Further, it is clear that it is not enough to address our meaning crisis—we must address any such crisis in relation to every other one within our metacrisis. Metarevolutionaries seek coherence. If we are on the road which leads to the recovery of meaning, we must simultaneously attend to the many features and behaviors of complex systems, such as its stability, or else we risk the wheels coming off the proverbial vehicle before we reach that destination. In the second half, we will have to find ways to move our systems in the direction of antifragility as part of the same metarevolutionary process which resolves our meaning crisis.

Before we move on, let’s explore a few examples of systemic fragility in order to understand how stability relates to our complex system of crises. In speaking of people within a society, each member can be relatively fragile or antifragile to any number of risks. Yet, the antifragility of the whole system is not just an additive measure (or “heap”) of these individual risk-profiles, but rather has its own unique measure of fragility based on the complex interactions between every one of these holons. 
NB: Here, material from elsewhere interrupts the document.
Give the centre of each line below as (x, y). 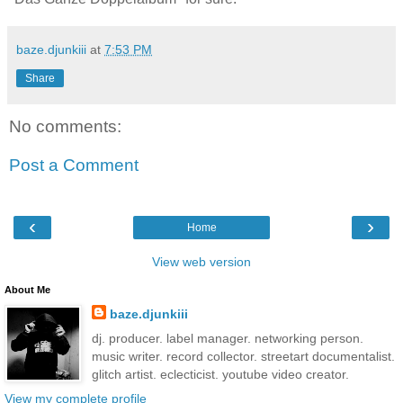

Ervin Laszlo: “In the biosphere of the Earth, organic systems interact with one another, mutually eliciting creative responses. The progressive transformation of organic species pushes the front of evolution forward, exploring various forms and possibilities, each tending to be more complex than the foregoing. Some are successful, others fail. Even minor factors, such as a drop of a few degrees in the average annual temperature, can produce major effects, as modifications snowball and get magnified in the process. The demise of the dinosaurs, after the longest undisputed reign of any species on earth, bears testimony on this point.”

The systems we've built rely heavily on each other, so a failure in one area tends to cascade through the rest. 

John Casti: “The systems that underwrite our lifestyle are completely intertwined: the Internet depends on the electrical power grid, which in turn relies on energy supply from oil, coal, and nuclear fission, which likewise rests on manufacturing technologies that themselves require electricity.”

This is a feature called “strong links”—which might sound like a good thing, but actually contributes to fragility. “Weak links” on the other hand, is a feature we will explore in the second half of this book as a design principle of antifragility. As in, we live in a universe of interconnected systems, and we aspire to shape societies in which, should some system suffer a catastrophic failure, its links to other systems will “break”—isolating the event rather than allowing it to propagate through a chain of strong links.

Our discussion of fractals has already illuminated the next feature of fragility, which is risk-mismanagement. This will lead us to consider the “value-at-risk” of our actions and systems—in other words, how to relate to risk in a way which maximizes reward.

A final contributing factor is whether we hide from risk, or bravely confront it. Fragility results from the habit of denying the existence of risk; antifragility results from the habit of active failure (or the “fail fast” principle). We will return to this subject later and discuss chaos engineering.

Fragility & antifragility - in a metarevolution

The metarevolutionary mode is one that is oriented towards developing the antifragility of holons, accurately modeling risk as to maximize reward, collectively generating predictions which help us navigate the future, and transcending catastrophic and existential risks whenever possible.

When we move the discussion from crisis to action in the second half of this book, it will become clear why antifragility is a crucial aspect of the metarevolutionary trajectory. Our success or failure, indeed our very survival, depends on the measure of fragility or antifragility which is present in every center of action, whether that is a person, a city, or a planet.